= Work instructions =
A verbatim copy of the data is wanted, minus any picture in it.

##### The records #####

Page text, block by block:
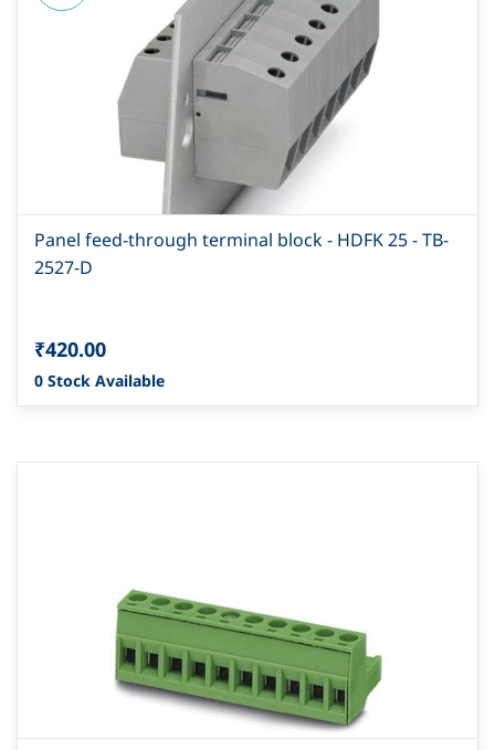
Panel feed-through terminal block - HDFK 25 - TB-
2527-D
₹420.00
0 Stock Available
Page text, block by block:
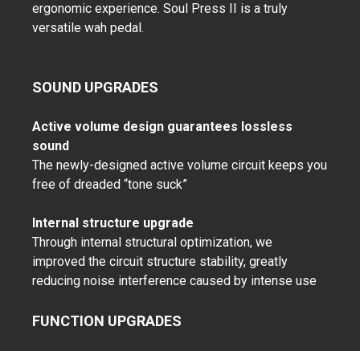
ergonomic experience. Soul Press II is a truly
versatile wah pedal.
SOUND UPGRADES
Active volume design guarantees lossless
sound
The newly-designed active volume circuit keeps you
free of dreaded “tone suck”
Internal structure upgrade
Through internal structural optimization, we
improved the circuit structure stability, greatly
reducing noise interference caused by intense use
FUNCTION UPGRADES
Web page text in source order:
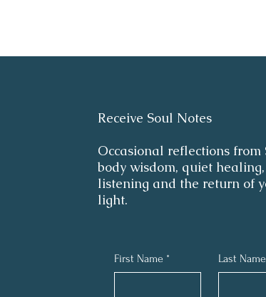
Receive Soul Notes
Occasional reflections from
body wisdom, quiet
listening and the return of
light.
First Name * Last Name
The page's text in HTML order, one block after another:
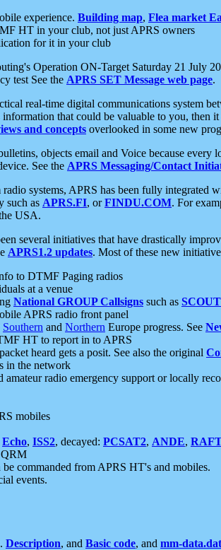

#####

= Response for this exercise =
Page text, block by block:
Panel feed-through terminal block - HDFK 25 - TB-
2527-D
₹420.00
0 Stock Available
Page text, block by block:
ergonomic experience. Soul Press II is a truly
versatile wah pedal.
SOUND UPGRADES
Active volume design guarantees lossless
sound
The newly-designed active volume circuit keeps you
free of dreaded “tone suck”
Internal structure upgrade
Through internal structural optimization, we
improved the circuit structure stability, greatly
reducing noise interference caused by intense use
FUNCTION UPGRADES
Web page text in source order:
Receive Soul Notes
Occasional reflections from
body wisdom, quiet
listening and the return of
light.
First Name * Last Name
The page's text in HTML order, one block after another:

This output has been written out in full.